[Data extracted from a collection]
---*---

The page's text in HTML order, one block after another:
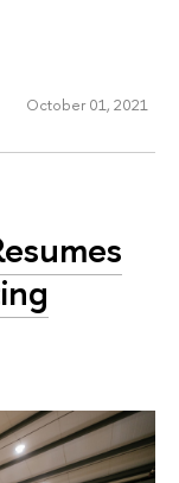
October 01, 2021
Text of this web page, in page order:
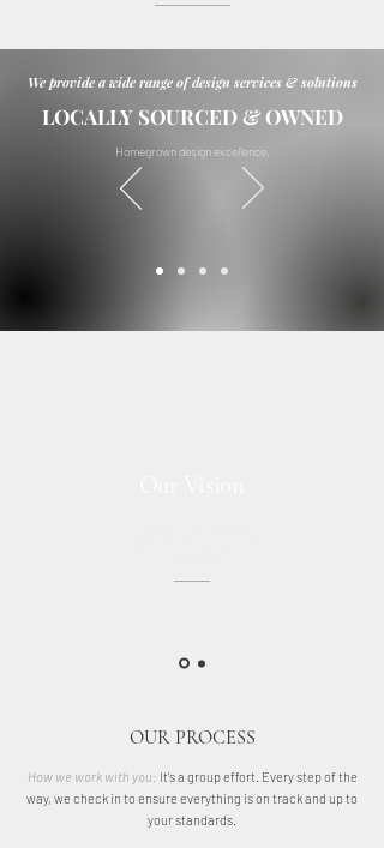
We provide a wide range of design services & solutions
LOCALLY SOURCED & OWNED
Homegrown design excellence.
How we work with you: It's a group effort. Every step of the
way, we check in to ensure everything is on track and up to
your standards.
OUR PROCESS
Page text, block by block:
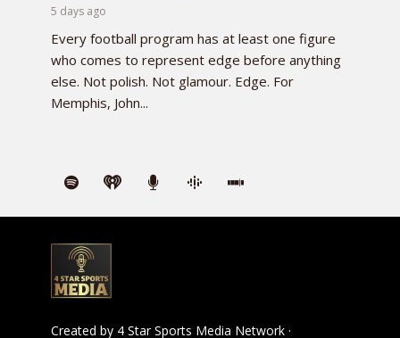
5 days ago
Every football program has at least one figure
who comes to represent edge before anything
else. Not polish. Not glamour. Edge. For
Memphis, John...
Created by 4 Star Sports Media Network ·

---*---

Would you please repeat each record exactly? Leave the pictures out.

The page's text in HTML order, one block after another:
October 01, 2021
Text of this web page, in page order:
We provide a wide range of design services & solutions
LOCALLY SOURCED & OWNED
Homegrown design excellence.
How we work with you: It's a group effort. Every step of the
way, we check in to ensure everything is on track and up to
your standards.
OUR PROCESS
Page text, block by block:
5 days ago
Every football program has at least one figure
who comes to represent edge before anything
else. Not polish. Not glamour. Edge. For
Memphis, John...
Created by 4 Star Sports Media Network ·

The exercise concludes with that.